Conventional epidemiologic methods are often inappropriate for estimating effects of psychosocial factors on life-course health because these effects may accumulate across the life course, differ depending on age of exposure, or are subject to complex, time-varying confounding by other exposures. While MSMs can ameliorate some bias due to these methodological challenges, they cannot completely account for bias induced by late study entry, a common complication in this field. The best time to handle missing early-life exposure data is during the study design phase. Our findings reinforce the importance of supporting birth cohort studies and other types of studies that capture information on exposures across the life course. For example, cohort data could be linked to preexisting data sources such as US Census data, Social Security claims, vital records, military veterans’ records, and other government records. Retrospective collection of data on prior exposures may help mitigate confounding of later-life exposures, but misclassification and recall bias become concerns.

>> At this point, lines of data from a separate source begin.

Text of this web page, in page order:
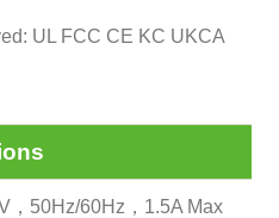
UL FCC CE KC UKCA
，50Hz/60Hz，1.5A Max
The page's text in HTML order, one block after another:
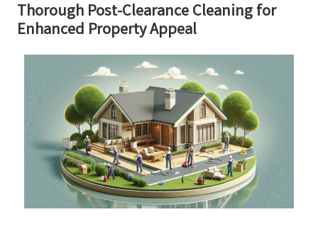
Thorough Post-Clearance Cleaning for
Enhanced Property Appeal
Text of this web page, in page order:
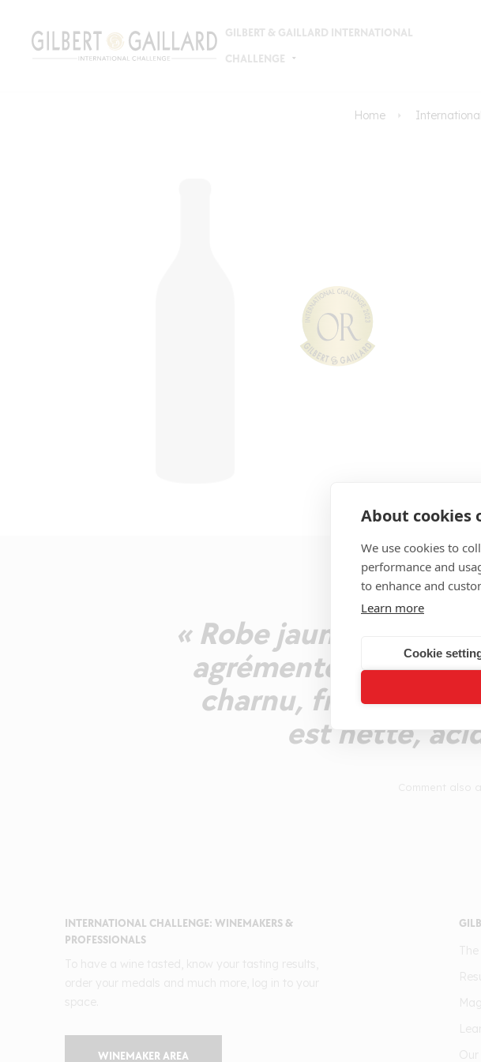
About cookies
We use cookies to
performance and
to enhance and
Learn more
Cookie
GILBERT & GAILLARD INTERNATIONAL
CHALLENGE
Home
« Robe jaune pâle,
agrémentés de
charnu, fruité, doté
est nette,
INTERNATIONAL CHALLENGE: WINEMAKERS &
PROFESSIONALS
WINEMAKER AREA
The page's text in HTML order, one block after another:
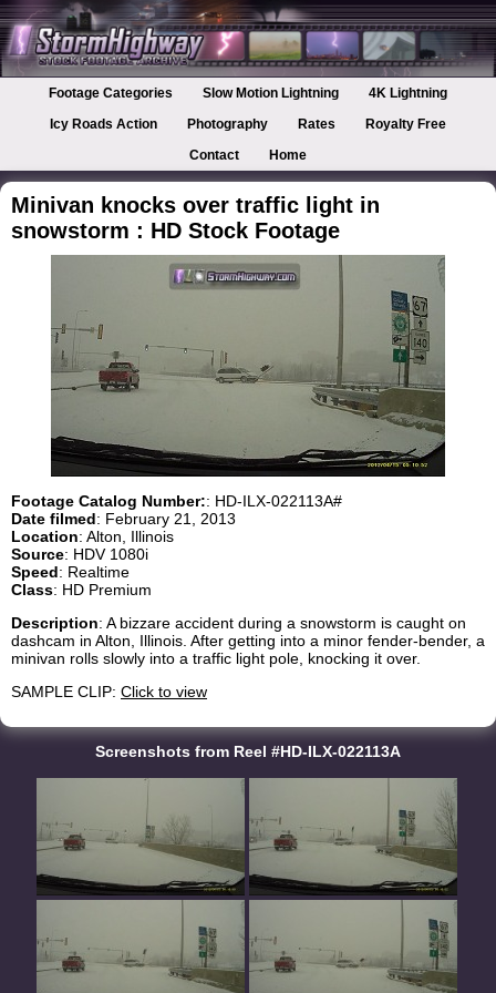
Footage Categories Slow Motion Lightning
4K Lightning
Icy Roads Action
Photography Rates
Royalty Free
Contact
Home
Minivan knocks over traffic light in
snowstorm : HD Stock Footage
Footage Catalog Number:: HD-ILX-022113A#
Date filmed: February 21, 2013
Location: Alton, Illinois
Source: HDV 1080i
Speed: Realtime
Class: HD Premium
Description: A bizzare accident during a snowstorm is caught on
dashcam in Alton, Illinois. After getting into a minor fender-bender, a
minivan rolls slowly into a traffic light pole, knocking it over.
SAMPLE CLIP: Click to view
Screenshots from Reel #HD-ILX-022113A

During the analytical phase, methods such as the use of negative controls can be implemented to detect bias in observational studies (36, 37). Other sources of information regarding the likely distribution of the exposure within the population of interest could be used to estimate a weighted average of the different exposure categories in late life. Mendelian randomization uses genetic variants as instrumental variables and under certain assumptions provides causal estimates. Such estimates may be useful but should not be misinterpreted as providing precise estimates for effects of exposure at a specific age. In principle, instrumental variables with age-specific effects on exposure could be used to ameliorate this problem. For example, policy changes are often used as instrumental variables in social epidemiology if the policy alters access or exposure to specific social resources or adversities. Such policy changes will occur at different ages for different individuals and could—with sufficient data and strong assumptions—be used to estimate age-specific effects of social determinants of health.

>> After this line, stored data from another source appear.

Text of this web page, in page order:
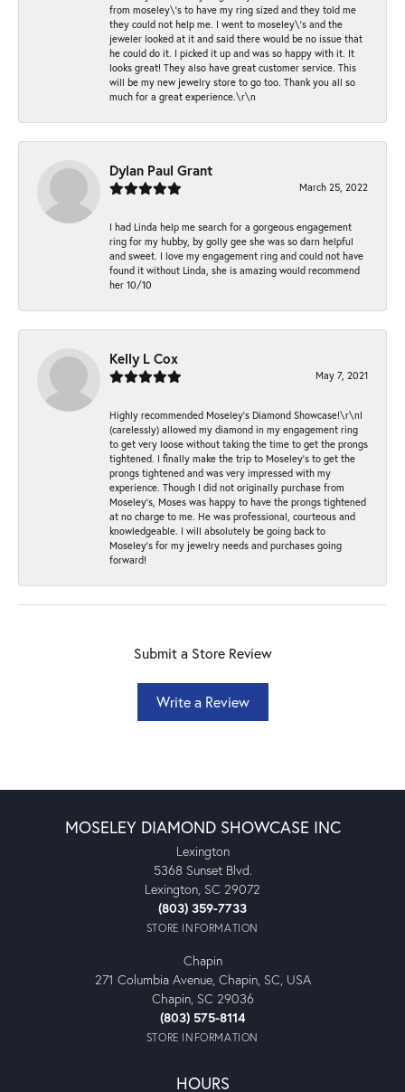
from moseley\'s to have my ring sized and they told me
they could not help me. I went to moseley\'s and the
jeweler looked at it and said there would be no issue that
he could do it. I picked it up and was so happy with it. It
looks great! They also have great customer service. This
will be my new jewelry store to go too. Thank you all so
much for a great experience.\r\n
Dylan Paul Grant
March 25, 2022
I had Linda help me search for a gorgeous engagement
ring for my hubby, by golly gee she was so darn helpful
and sweet. I love my engagement ring and could not have
found it without Linda, she is amazing would recommend
her 10/10
Kelly L Cox
May 7, 2021
Highly recommended Moseley’s Diamond Showcase!\r\nI
(carelessly) allowed my diamond in my engagement ring
to get very loose without taking the time to get the prongs
tightened. I finally make the trip to Moseley’s to get the
prongs tightened and was very impressed with my
experience. Though I did not originally purchase from
Moseley’s, Moses was happy to have the prongs tightened
at no charge to me. He was professional, courteous and
knowledgeable. I will absolutely be going back to
Moseley's for my jewelry needs and purchases going
forward!
Submit a Store Review
Write a Review
MOSELEY DIAMOND SHOWCASE INC
Lexington
5368 Sunset Blvd.
Lexington, SC 29072
(803) 359-7733
STORE INFORMATION
Chapin
271 Columbia Avenue, Chapin, SC, USA
Chapin, SC 29036
(803) 575-8114
STORE INFORMATION
HOURS

Left-truncation of outcomes is another possible source of bias if people who have already experienced an outcome are excluded from the cohort. In the presented scenarios, it is unlikely that left-truncation of the outcomes was a serious concern, since the outcome (stroke) rarely occurs before the start of follow-up in midlife. However, researchers should consider the possible effects of left-truncation of the outcome if relevant to their studies, since it may result in selection bias (38, 39). Though the causal structures we present are oversimplifications of a series of complex relationships occurring across the life course, our scenarios highlight the importance of addressing these methodological challenges, since biases illustrated in simplified scenarios will likely be evident in more complicated scenarios.

Our findings underscore the importance of clearly identifying and discussing what effects can and cannot be estimated without bias. A more refined understanding of each study’s results will provide the clearest possible indication of what future studies are needed to advance the field and what important questions remain.